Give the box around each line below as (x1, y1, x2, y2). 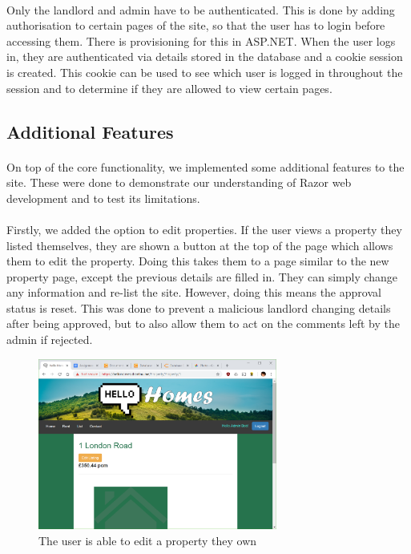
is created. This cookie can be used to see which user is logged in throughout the (6, 63, 403, 80)
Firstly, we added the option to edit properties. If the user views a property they (6, 220, 402, 237)
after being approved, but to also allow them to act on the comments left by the (6, 315, 400, 332)
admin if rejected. (6, 331, 93, 348)
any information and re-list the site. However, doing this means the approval (6, 284, 381, 301)
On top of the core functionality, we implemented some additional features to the (6, 158, 405, 175)
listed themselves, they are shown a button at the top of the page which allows (6, 237, 393, 253)
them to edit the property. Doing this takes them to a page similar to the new (6, 253, 389, 269)
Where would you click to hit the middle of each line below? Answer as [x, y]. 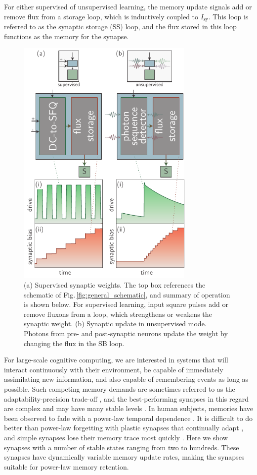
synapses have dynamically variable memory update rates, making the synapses [124, 457]
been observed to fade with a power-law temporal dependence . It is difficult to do [128, 418]
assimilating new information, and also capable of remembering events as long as [126, 379]
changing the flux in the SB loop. [74, 343]
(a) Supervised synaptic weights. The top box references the [115, 285]
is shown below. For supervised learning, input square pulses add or [126, 304]
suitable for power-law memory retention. [66, 466]
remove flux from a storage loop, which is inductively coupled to [101, 16]
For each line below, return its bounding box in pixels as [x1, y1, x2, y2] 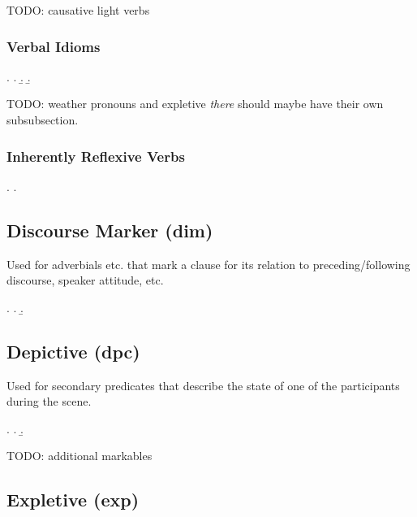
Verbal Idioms [6, 36, 101, 56]
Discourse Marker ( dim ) [6, 217, 213, 242]
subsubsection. [6, 111, 79, 128]
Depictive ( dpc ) [6, 338, 140, 363]
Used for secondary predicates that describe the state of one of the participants [6, 376, 400, 393]
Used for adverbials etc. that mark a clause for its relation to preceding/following [6, 255, 411, 272]
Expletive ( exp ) [6, 487, 140, 512]
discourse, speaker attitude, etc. [6, 272, 164, 289]

----

= Problem to work on =
Each entry gets copied exactly; the pictures stay out.

= Output of the exercise =
Give the box around each line below as (x1, y1, x2, y2). 
is created. This cookie can be used to see which user is logged in throughout the (6, 63, 403, 80)
Firstly, we added the option to edit properties. If the user views a property they (6, 220, 402, 237)
after being approved, but to also allow them to act on the comments left by the (6, 315, 400, 332)
admin if rejected. (6, 331, 93, 348)
any information and re-list the site. However, doing this means the approval (6, 284, 381, 301)
On top of the core functionality, we implemented some additional features to the (6, 158, 405, 175)
listed themselves, they are shown a button at the top of the page which allows (6, 237, 393, 253)
them to edit the property. Doing this takes them to a page similar to the new (6, 253, 389, 269)
Where would you click to hit the middle of each line below? Answer as [x, y]. 
synapses have dynamically variable memory update rates, making the synapses [124, 457]
been observed to fade with a power-law temporal dependence . It is difficult to do [128, 418]
assimilating new information, and also capable of remembering events as long as [126, 379]
changing the flux in the SB loop. [74, 343]
(a) Supervised synaptic weights. The top box references the [115, 285]
is shown below. For supervised learning, input square pulses add or [126, 304]
suitable for power-law memory retention. [66, 466]
remove flux from a storage loop, which is inductively coupled to [101, 16]
For each line below, return its bounding box in pixels as [x1, y1, x2, y2] 
Verbal Idioms [6, 36, 101, 56]
Discourse Marker ( dim ) [6, 217, 213, 242]
subsubsection. [6, 111, 79, 128]
Depictive ( dpc ) [6, 338, 140, 363]
Used for secondary predicates that describe the state of one of the participants [6, 376, 400, 393]
Used for adverbials etc. that mark a clause for its relation to preceding/following [6, 255, 411, 272]
Expletive ( exp ) [6, 487, 140, 512]
discourse, speaker attitude, etc. [6, 272, 164, 289]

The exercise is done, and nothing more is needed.